[Items from a data source]
....
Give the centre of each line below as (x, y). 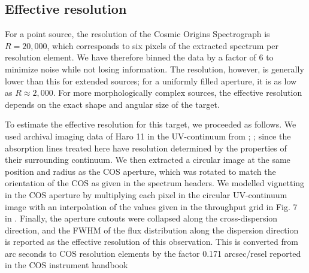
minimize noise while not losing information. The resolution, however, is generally (154, 69)
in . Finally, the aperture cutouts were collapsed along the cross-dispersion (141, 218)
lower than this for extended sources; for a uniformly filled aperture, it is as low (151, 81)
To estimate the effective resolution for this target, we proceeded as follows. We (151, 124)
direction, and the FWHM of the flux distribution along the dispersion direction (152, 230)
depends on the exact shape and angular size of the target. (112, 104)
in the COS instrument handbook (66, 265)
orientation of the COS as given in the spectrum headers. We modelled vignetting (155, 183)
....
== Directions ==
All lines above that include the word "along" should be located and copied.

== Result below ==
in . Finally, the aperture cutouts were collapsed along the cross-dispersion (141, 218)
direction, and the FWHM of the flux distribution along the dispersion direction (152, 230)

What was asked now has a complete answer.